Since 1970 "farmland produced an average return of 10.27 percent, which according to the TIAA | Center for Farmland Research at the University of Illinois, reflects cash rent plus capital gains less property taxes," Ward notes. "Comparatively, the S&P 500 returned 6.79 percent during that period, while the NASDAQ gained 9.63 percent."

Todd Kuethe, an agricultural economist at the University of Illinois, "cautioned that investing in farmland isn't for everyone," Ward reports. "That's in part because farmland is expensive to buy and sell in transactions that require a large amount of time to identify a buyer and complete a sale." Kuethe told Ward, "There's an old joke: 'It's a get rich slowly investment.' It's a way of managing wealth across a couple of generations."

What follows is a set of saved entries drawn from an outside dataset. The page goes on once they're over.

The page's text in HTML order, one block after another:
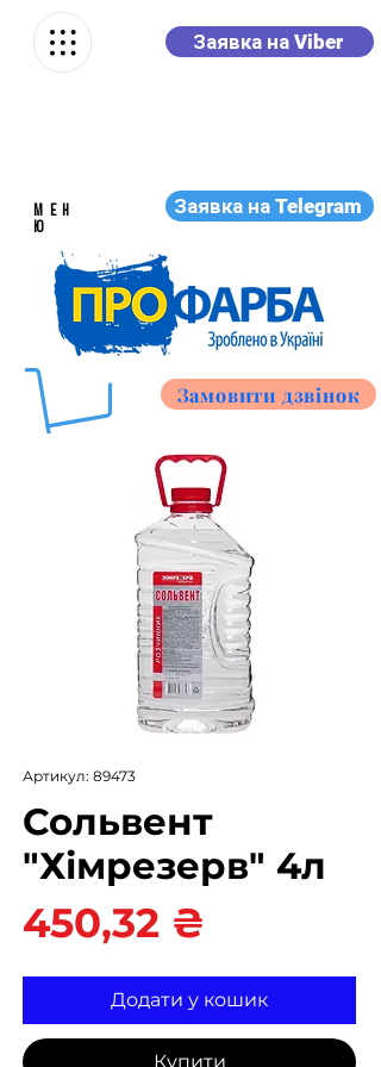
Заявка на Viber
Заявка на Telegram
МЕН
Ю
Замовити дзвінок
Артикул: 89473
Сольвент
"Хімрезерв" 4л
450,32 ₴
Додати у кошик
Купити
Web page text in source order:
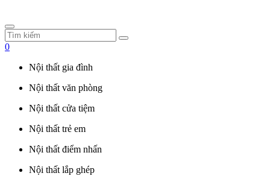
0
Nội thất gia đình
Nội thất văn phòng
Nội thất cửa tiệm
Nội thất trẻ em
Nội thất điểm nhấn
Nội thất lắp ghép
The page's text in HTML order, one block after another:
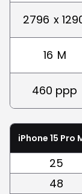
2796 x
16 M
460 ppp
iPhone 15 Pro
25
48
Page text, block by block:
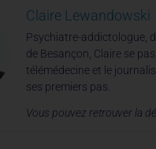
Claire Lewandowski
Psychiatre-addictologue,
de Besançon, Claire se
télémédecine et le
ses premiers pas.
Vous pouvez retrouver la
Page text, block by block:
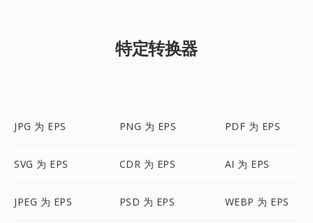
特定转换器
JPG 为 EPS PNG 为 EPS PDF 为 EPS
SVG 为 EPS CDR 为 EPS AI 为 EPS
JPEG 为 EPS PSD 为 EPS WEBP 为 EPS
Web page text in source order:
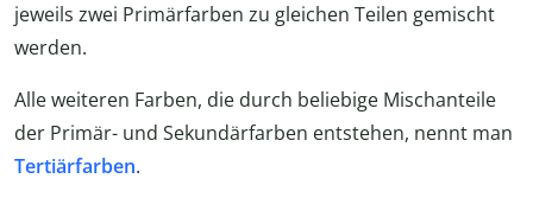
jeweils zwei Primärfarben zu gleichen Teilen gemischt
werden.
Alle weiteren Farben, die durch beliebige Mischanteile
der Primär- und Sekundärfarben entstehen, nennt man
Tertiärfarben.
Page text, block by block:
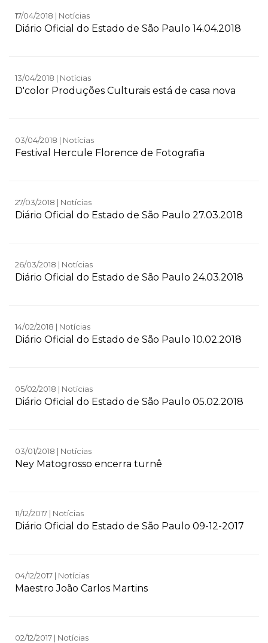
17/04/2018 | Notícias
Diário Oficial do Estado de São Paulo 14.04.2018
13/04/2018 | Notícias
D'color Produções Culturais está de casa nova
03/04/2018 | Notícias
Festival Hercule Florence de Fotografia
27/03/2018 | Notícias
Diário Oficial do Estado de São Paulo 27.03.2018
26/03/2018 | Notícias
Diário Oficial do Estado de São Paulo 24.03.2018
14/02/2018 | Notícias
Diário Oficial do Estado de São Paulo 10.02.2018
05/02/2018 | Notícias
Diário Oficial do Estado de São Paulo 05.02.2018
03/01/2018 | Notícias
Ney Matogrosso encerra turnê
11/12/2017 | Notícias
Diário Oficial do Estado de São Paulo 09-12-2017
04/12/2017 | Notícias
Maestro João Carlos Martins
02/12/2017 | Notícias
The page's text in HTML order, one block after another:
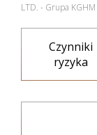
LTD. - Grupa
Czynniki
ryzyka
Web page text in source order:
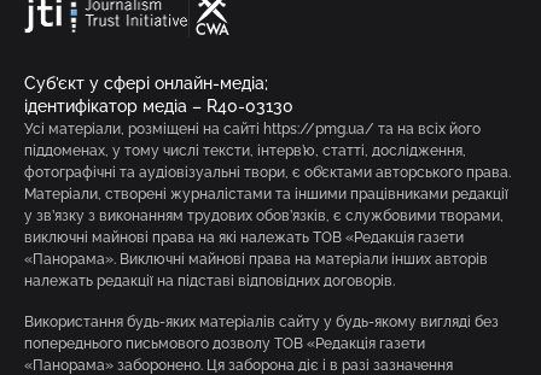
Суб’єкт у сфері онлайн-медіа;
ідентифікатор медіа – R40-03130
Усі матеріали, розміщені на сайті https://pmg.ua/ та на всіх його
піддоменах, у тому числі тексти, інтерв’ю, статті, дослідження,
фотографічні та аудіовізуальні твори, є об’єктами авторського права.
Матеріали, створені журналістами та іншими працівниками редакції
у зв’язку з виконанням трудових обов’язків, є службовими творами,
виключні майнові права на які належать ТОВ «Редакція газети
«Панорама». Виключні майнові права на матеріали інших авторів
належать редакції на підставі відповідних договорів.
Використання будь-яких матеріалів сайту у будь-якому вигляді без
попереднього письмового дозволу ТОВ «Редакція газети
«Панорама» заборонено. Ця заборона діє і в разі зазначення
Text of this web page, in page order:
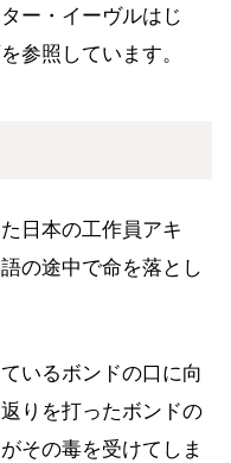
ー・イーヴルはじ
参照しています。
日本の工作員アキ
の途中で命を落とし
いるボンドの口に向
りを打ったボンドの
その毒を受けてしま
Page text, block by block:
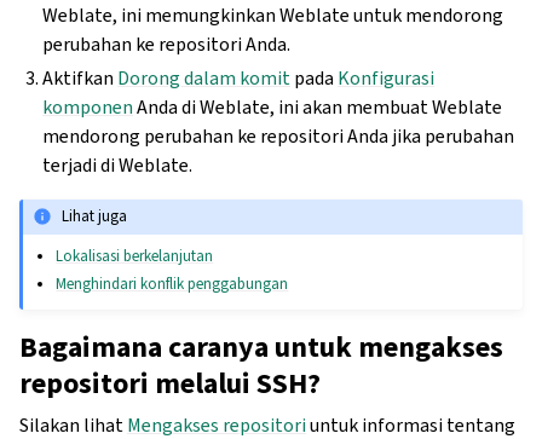
Weblate, ini memungkinkan Weblate untuk mendorong
perubahan ke repositori Anda.
Aktifkan Dorong dalam komitpada Konfigurasi
komponenAnda di Weblate, ini akan membuat Weblate
mendorong perubahan ke repositori Anda jika perubahan
terjadi di Weblate.
Lihat juga
Lokalisasi berkelanjutan
Menghindari konflik penggabungan
Bagaimana caranya untuk mengakses
repositori melalui SSH?
Silakan lihatMengakses repositoriuntuk informasi tentang
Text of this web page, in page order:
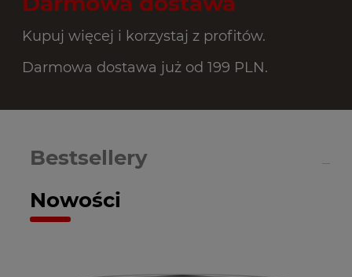
Kupuj więcej i korzystaj z profitów.
Darmowa dostawa już od 199 PLN.
Nowości
Bestsellery
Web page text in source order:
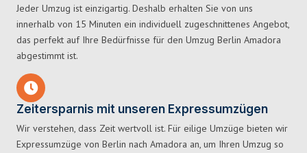
Jeder Umzug ist einzigartig. Deshalb erhalten Sie von uns
innerhalb von 15 Minuten ein individuell zugeschnittenes Angebot,
das perfekt auf Ihre Bedürfnisse für den Umzug Berlin Amadora
abgestimmt ist.
Zeitersparnis mit unseren Expressumzügen
Wir verstehen, dass Zeit wertvoll ist. Für eilige Umzüge bieten wir
Expressumzüge von Berlin nach Amadora an, um Ihren Umzug so
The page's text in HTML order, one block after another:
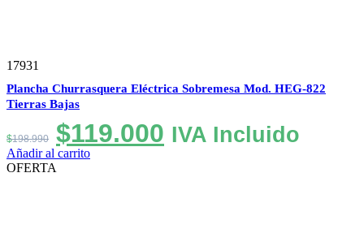
17931
Plancha Churrasquera Eléctrica Sobremesa Mod. HEG-822
Tierras Bajas
$198.990 El
precio
original
$119.000 El
precio
IVA Incluido
Añadir al carrito
OFERTA
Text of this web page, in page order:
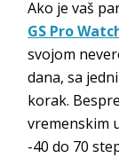
Ako je vaš
GS Pro
svojom
dana, sa
korak.
vremenskim
-40 do 70
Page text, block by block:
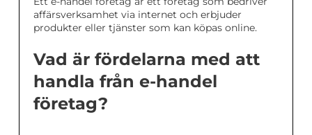
affärsverksamhet via internet och erbjuder
produkter eller tjänster som kan köpas online.
Vad är fördelarna med att
handla från e-handel
företag?
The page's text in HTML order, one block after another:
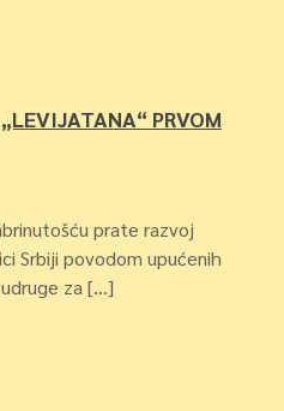
PRVOM
prate razvoj
Srbiji povodom upućenih
za […]
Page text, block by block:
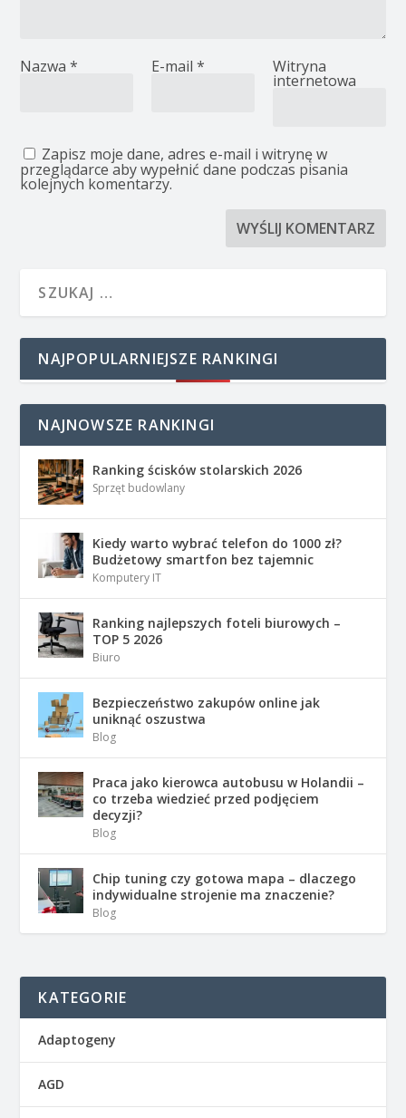
Nazwa* E-mail * Witryna
internetowa
Zapisz moje dane, adres e-mail i witrynę w
przeglądarce aby wypełnić dane podczas pisania
kolejnych komentarzy.
NAJPOPULARNIEJSZE RANKINGI
NAJNOWSZE RANKINGI
Ranking ścisków stolarskich 2026
Sprzęt budowlany
Kiedy warto wybrać telefon do 1000 zł?
Budżetowy smartfon bez tajemnic
Komputery IT
Ranking najlepszych foteli biurowych –
TOP 5 2026
Biuro
Bezpieczeństwo zakupów online jak
uniknąć oszustwa
Blog
Praca jako kierowca autobusu w Holandii –
co trzeba wiedzieć przed podjęciem
decyzji?
Blog
Chip tuning czy gotowa mapa – dlaczego
indywidualne strojenie ma znaczenie?
Blog
KATEGORIE
Adaptogeny
AGD
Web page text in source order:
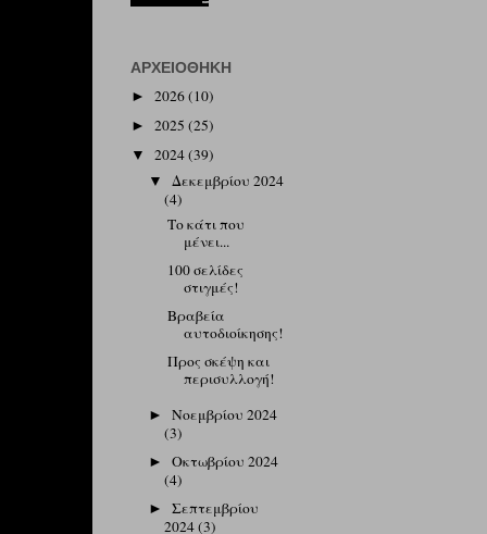
ΑΡΧΕΙΟΘΉΚΗ
► 2026(10)
► 2025 (25)
▼ 2024(39)
▼Δεκεμβρίου 2024
(4)
Το κάτι που
μένει...
100 σελίδες
στιγμές!
Βραβεία
αυτοδιοίκησης!
Προς σκέψη και
περισυλλογή!
►Νοεμβρίου 2024
(3)
►Οκτωβρίου 2024
(4)
►Σεπτεμβρίου
2024(3)

While land prices have dipped in recent years along with the global downturn in commodity prices, "Kuethe still sees a positive long-term outlook for land prices and growth for investing in farmland,'" Ward writes. He said, "By 2050, we will have nine billion people on the planet. Globally, we'll have to almost double our food producing capability. As people get wealthier, they get more of their calories from protein, which means more feed is required for livestock and also means that more crops has to be grown."